Use `effect_sizes = [0.1, 0.2, 0.5, 0.8]`. 

Assume alpha=0.05 and sample_size=100. 

In [None]:
effect_sizes = [0.1, 0.2, 0.5, 0.8]
powers = []
for es in effect_sizes:
    powers.append(get_power(es, 100, 0.05))

plt.plot(effect_sizes, powers, marker='o', ls='dashed')
plt.xlabel('effect size')
plt.ylabel('power')

> Power increases as the effect size increases, all other things being the same. 

**What happens to the power of a statistical test as $\alpha$ changes? Create a plot to show how power changes as $\alpha$ changes.** 

Use `alphas = [0.001, 0.01, 0.05, 0.1, 0.2]`. 

Assume sample_size=100 and that you're trying to measure an effect_size = 0.5. 

In [None]:
alphas = [0.001, 0.01, 0.05, 0.1, 0.2]
powers = []
for alpha in alphas:
    powers.append(get_power(0.5, 100, alpha))

plt.plot(alphas, powers, marker='o', ls='dashed')
plt.xlabel('alphas')
plt.ylabel('power')

> As alpha increases, power increases, all other things remaining the same.

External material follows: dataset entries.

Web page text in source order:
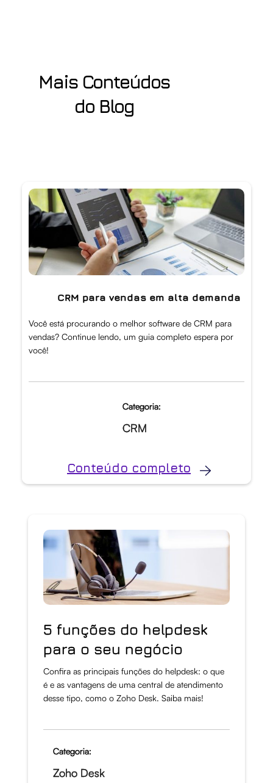
Mais Conteúdos
do Blog
CRM para vendas em alta demanda
Você está procurando o melhor software de CRM para
vendas? Continue lendo, um guia completo espera por
você!
Categoria:
CRM
Conteúdo completo
5 funções do helpdesk
para o seu negócio
Confira as principais funções do helpdesk: o que
é e as vantagens de uma central de atendimento
desse tipo, como o Zoho Desk. Saiba mais!
Categoria:
Zoho Desk
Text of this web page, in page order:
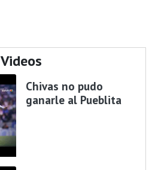
Videos
Chivas no pudo
ganarle al Pueblita
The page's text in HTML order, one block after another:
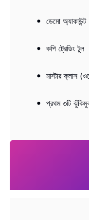
ডেমো অ্যাকাউন্ট
কপি ট্রেডিং টুল
মাস্টার ক্লাস
প্রথম ৩টি
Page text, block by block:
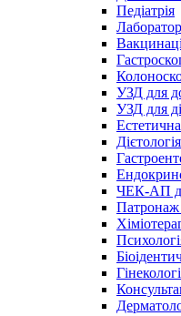
Педіатрія
УЗД для
УЗД для
Естетична
Дієтологія
ЧЕК-АП
Патронаж

_INSIGHT:_ If you're willing to accept making more Type I error, you decrease the Type II error of the test (increase the power of the test). 

<details>
    <summary>Q:What's an example of a situation where we want to prioritize Type 11 error over type 1 error?</summary> 
    - Detecting the presence of disease 
</details>

# Summary

* A Type I error is made when the null hypothesis is rejected given it's true. Type I error rate is denoted by $\alpha$ and is equal to the significance level of our test.  
* A Type II error is made when we fail to reject the null hypothesis given it's false. Type II error rate is denoted by $\beta$. 
* Power is the probability of rejecting the null hypothesis given it's false. $\text{power} = 1 - \beta$. 
* The statistical power of a test is determined by $\alpha$, sample size, and the effect size we're trying to measure. 
* Cohen's d is a standardized measure of the difference between two sample means. 
* We use statistical power analysis to determine the power of an already-designed experiment, or alternatively, we use statistical power analysis to determine the sample size we need to measure a given effect size in an experiment, should it exist.